Biriyaani is a 2020 Indian Malayalam-language drama film written and directed by Sajin Baabu. It features Kani Kusruti and Shailaja Jala in the lead roles. The film won NETPAC award for best film in 20th Asiatica Film Festival in Rome, Jury prize for Best Film at Banglore International Film Festival, best film at the Caleidoscope Indian Film festival, Boston etc. Actress Kani Kusruti won the best actress at the BRICS competition section of the 42nd Moscow Film Festival, best actress at the Caleidoscope Indian Film festival, second-best actress award at the Imagine Film Festival in Madrid, Spain, and the 2019 Kerala State Film Award for Best Actress at Kerala State Film Awards for her performance in this film.

Plot 

The film starts with Khadeeja having emotionless sex with her husband and then he gets to his daily chores the moment he is satisfied, an implication of the tag line of the film where women are treated as a piece of flesh without giving any considerations to their emotions. Later she starts masturbating which she enjoys, to which her husband is annoyed and laments that her clitoris was not properly circumcised, again implying that women are forbidden from enjoying sex as per tenets of religion.
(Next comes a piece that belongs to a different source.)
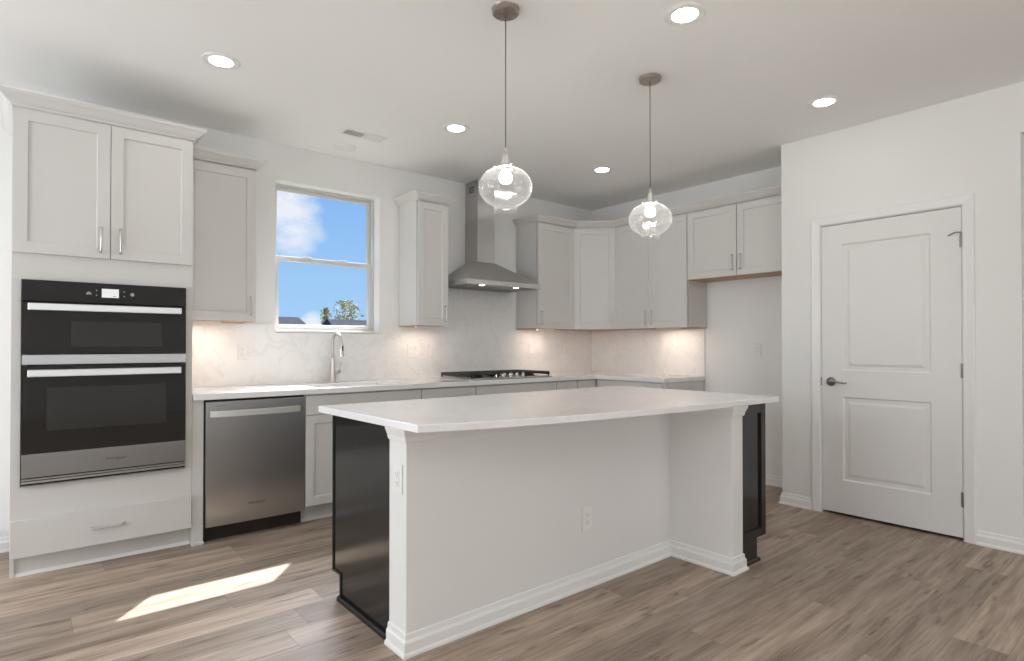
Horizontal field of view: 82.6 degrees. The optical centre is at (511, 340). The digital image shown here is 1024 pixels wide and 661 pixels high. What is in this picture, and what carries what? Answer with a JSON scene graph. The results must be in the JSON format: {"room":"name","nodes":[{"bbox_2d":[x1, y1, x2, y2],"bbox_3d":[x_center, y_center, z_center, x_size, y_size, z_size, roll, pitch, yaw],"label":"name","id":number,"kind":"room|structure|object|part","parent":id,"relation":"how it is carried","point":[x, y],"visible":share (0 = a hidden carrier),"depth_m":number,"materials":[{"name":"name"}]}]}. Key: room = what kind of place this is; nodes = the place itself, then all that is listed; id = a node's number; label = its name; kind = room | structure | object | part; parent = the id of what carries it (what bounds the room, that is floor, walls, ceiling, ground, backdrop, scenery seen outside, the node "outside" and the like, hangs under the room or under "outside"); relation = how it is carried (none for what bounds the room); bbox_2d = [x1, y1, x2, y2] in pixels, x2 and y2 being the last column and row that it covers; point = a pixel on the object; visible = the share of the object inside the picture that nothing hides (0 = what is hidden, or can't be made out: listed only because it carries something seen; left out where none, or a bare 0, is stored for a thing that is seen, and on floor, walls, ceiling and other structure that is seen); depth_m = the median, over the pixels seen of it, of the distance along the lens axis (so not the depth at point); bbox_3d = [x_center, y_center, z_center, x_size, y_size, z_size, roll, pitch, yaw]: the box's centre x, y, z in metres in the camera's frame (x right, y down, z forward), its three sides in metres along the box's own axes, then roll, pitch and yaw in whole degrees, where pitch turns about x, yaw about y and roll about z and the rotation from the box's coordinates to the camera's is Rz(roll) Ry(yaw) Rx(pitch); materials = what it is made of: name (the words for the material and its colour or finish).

Khadeeja has poor relations with her in-laws and her mother has lost sanity because of frequent anxiety attacks in her past when her husband would leave her alone when he had to go on long fishing trips. Khadeeja is educated only till high school, however her brother is well educated and had recently visited from Gulf after a short stint as an engineer. Khadeeja's mother suffers an anxiety attack when her son leaves her alone without providing any details. Khadeeja calms her down by telling her that they would host a feast for the village to commemorate her father's death anniversary.
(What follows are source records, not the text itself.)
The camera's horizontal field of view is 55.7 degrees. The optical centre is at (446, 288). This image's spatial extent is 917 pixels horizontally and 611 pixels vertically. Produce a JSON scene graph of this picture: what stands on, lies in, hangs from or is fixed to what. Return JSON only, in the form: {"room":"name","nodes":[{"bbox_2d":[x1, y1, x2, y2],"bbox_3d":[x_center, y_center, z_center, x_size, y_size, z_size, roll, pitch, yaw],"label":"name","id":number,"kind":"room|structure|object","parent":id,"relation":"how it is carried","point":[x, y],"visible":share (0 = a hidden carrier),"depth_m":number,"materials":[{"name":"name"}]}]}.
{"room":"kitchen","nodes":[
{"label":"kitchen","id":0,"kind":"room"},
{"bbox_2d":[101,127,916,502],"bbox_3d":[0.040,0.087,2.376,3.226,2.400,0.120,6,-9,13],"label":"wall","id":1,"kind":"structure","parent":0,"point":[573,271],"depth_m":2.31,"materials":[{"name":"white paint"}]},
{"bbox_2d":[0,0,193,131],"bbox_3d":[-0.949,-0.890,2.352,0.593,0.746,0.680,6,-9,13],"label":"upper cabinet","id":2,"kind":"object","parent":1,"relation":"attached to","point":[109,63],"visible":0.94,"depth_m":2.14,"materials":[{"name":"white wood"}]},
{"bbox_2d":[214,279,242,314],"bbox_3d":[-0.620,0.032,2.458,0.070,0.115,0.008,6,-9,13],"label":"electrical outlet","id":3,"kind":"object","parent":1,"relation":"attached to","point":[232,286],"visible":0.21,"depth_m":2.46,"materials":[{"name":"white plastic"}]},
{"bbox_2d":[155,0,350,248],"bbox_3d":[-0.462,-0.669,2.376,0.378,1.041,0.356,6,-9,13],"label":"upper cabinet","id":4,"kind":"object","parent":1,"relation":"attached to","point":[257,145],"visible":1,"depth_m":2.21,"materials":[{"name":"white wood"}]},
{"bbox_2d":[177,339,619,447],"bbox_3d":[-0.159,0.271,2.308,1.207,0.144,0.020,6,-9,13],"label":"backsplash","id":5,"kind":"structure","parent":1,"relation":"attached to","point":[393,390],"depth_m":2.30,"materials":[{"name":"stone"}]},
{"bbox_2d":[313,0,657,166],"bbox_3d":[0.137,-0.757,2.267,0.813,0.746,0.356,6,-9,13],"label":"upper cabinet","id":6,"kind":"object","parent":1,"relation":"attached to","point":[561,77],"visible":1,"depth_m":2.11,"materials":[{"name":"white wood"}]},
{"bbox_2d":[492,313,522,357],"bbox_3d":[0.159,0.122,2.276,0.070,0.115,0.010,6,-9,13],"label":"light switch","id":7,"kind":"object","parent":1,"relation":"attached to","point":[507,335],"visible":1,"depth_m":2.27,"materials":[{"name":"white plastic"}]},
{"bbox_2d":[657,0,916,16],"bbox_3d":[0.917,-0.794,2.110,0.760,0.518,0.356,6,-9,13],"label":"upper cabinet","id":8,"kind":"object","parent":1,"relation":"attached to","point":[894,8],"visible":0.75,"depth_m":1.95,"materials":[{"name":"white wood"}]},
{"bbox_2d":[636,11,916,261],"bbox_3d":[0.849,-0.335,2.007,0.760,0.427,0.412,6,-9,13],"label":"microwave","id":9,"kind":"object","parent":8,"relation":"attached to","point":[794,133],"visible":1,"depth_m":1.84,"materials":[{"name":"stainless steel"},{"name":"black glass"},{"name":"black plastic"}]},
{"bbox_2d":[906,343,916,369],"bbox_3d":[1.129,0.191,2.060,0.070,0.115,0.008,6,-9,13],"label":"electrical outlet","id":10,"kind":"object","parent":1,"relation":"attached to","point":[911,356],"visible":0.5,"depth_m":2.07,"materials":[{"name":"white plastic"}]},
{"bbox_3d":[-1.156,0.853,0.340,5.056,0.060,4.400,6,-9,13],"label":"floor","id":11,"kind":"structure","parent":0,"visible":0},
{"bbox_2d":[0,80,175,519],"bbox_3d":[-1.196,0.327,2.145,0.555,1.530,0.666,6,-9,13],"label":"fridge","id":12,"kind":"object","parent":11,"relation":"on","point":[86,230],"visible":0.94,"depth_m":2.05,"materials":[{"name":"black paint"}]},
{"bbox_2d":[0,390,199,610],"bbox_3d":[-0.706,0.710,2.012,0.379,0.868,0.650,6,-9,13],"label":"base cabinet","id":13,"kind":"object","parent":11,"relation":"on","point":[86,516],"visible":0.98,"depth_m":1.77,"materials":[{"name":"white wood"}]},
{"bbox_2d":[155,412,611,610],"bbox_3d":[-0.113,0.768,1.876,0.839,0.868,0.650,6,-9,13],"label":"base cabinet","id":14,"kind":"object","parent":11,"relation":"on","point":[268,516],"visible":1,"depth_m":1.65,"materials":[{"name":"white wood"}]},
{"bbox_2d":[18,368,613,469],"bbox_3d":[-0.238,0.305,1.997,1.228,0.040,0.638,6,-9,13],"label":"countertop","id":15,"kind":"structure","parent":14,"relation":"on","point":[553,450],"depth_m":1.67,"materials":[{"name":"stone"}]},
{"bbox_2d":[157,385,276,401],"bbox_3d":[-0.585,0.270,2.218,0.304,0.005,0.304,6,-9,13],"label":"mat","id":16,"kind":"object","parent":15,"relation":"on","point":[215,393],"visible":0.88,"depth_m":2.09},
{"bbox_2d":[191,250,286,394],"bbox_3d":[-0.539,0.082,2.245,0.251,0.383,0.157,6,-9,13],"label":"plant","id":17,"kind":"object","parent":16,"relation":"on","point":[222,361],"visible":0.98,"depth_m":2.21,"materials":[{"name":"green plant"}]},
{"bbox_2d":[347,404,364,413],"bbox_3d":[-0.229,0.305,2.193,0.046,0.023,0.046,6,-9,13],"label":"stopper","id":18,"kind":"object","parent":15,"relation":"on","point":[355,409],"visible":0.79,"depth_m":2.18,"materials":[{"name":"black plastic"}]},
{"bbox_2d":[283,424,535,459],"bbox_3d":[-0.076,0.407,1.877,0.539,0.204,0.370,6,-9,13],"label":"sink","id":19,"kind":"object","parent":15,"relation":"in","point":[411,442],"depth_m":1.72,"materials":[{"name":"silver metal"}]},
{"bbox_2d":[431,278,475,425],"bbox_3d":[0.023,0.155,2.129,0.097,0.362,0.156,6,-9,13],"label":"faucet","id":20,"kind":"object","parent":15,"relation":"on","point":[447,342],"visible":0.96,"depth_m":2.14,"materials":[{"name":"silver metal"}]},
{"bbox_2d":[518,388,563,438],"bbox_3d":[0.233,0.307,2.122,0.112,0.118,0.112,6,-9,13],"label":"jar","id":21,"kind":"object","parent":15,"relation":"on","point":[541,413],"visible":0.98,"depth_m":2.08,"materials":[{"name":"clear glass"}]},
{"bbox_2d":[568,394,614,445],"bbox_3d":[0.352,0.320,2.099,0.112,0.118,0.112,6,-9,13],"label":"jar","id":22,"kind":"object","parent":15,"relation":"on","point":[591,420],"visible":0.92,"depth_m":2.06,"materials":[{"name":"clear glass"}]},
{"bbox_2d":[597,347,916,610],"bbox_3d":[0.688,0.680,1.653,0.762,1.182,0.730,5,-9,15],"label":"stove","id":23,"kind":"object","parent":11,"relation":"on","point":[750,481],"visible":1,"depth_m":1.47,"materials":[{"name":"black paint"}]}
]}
We see TV debates that speak of more radical Wahabi culture coming from Malayalees returning from Saudi taking over the mild Sufi and Salafi culture of India, and this becomes a concern for most panellists as it is encouraging terrorist activities. Later we see Khadeeja and her mother facing an enquiry from the NIA for her brother's involvement with ISIS. Her husband instantly gives her divorce (by sending a text message with talaq written 3 times) so that his family does not bear the brunt of his community and also on the behest of a priest, who informs him she is bad luck. He forbids her to even talk to her son on phone. Khadeeja visits Abubakar, handler of her brother, who politely tells them not to visit him again so that he stays out of the radar of investigative agencies and in the meantime they also get a letter from the mosque informing them that they have been banished from their community. Both are left to fend for themselves. Sometime later Abubakar comes with a letter and money sent by her brother. Khadeeja returns the money and tells him that they only want her brother back. In the letter, her brother asks Khadeeja to take their mother to a shrine whose spiritual powers would heal his mother. When they arrive at the shrine, they meet the kind-hearted priest Bijil who tells Khadeeja that she should take her mother to the doctor and most of the people come here for the food given out by charitable devotees of the shrine. Like most people there Khadeeja makes the courtyard their home.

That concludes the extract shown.